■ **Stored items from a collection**
^^^^^^^^
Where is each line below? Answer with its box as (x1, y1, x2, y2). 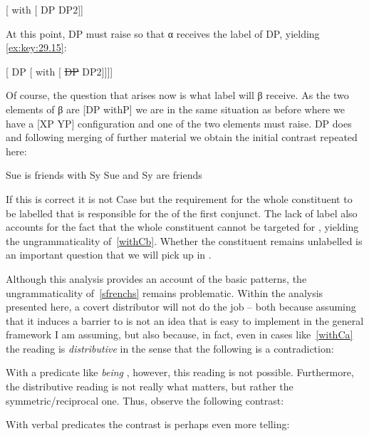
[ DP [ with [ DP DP (6, 63, 97, 78)
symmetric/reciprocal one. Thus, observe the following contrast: (6, 393, 284, 408)
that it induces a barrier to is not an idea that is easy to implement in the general (6, 313, 364, 328)
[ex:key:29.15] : (6, 40, 67, 55)
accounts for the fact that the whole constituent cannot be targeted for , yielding (6, 219, 359, 234)
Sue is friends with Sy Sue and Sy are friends (6, 167, 202, 182)
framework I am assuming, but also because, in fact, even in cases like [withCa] (6, 327, 353, 342)
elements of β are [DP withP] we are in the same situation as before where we (6, 101, 345, 116)
^^^^^^^^
■ **Task**
Write out the data in full and exactly as given, though without the images.

■ **Completed exercise**
Where is each line below? Answer with its box as (x1, y1, x2, y2). 
[ DP [ with [ DP DP (6, 63, 97, 78)
symmetric/reciprocal one. Thus, observe the following contrast: (6, 393, 284, 408)
that it induces a barrier to is not an idea that is easy to implement in the general (6, 313, 364, 328)
[ex:key:29.15] : (6, 40, 67, 55)
accounts for the fact that the whole constituent cannot be targeted for , yielding (6, 219, 359, 234)
Sue is friends with Sy Sue and Sy are friends (6, 167, 202, 182)
framework I am assuming, but also because, in fact, even in cases like [withCa] (6, 327, 353, 342)
elements of β are [DP withP] we are in the same situation as before where we (6, 101, 345, 116)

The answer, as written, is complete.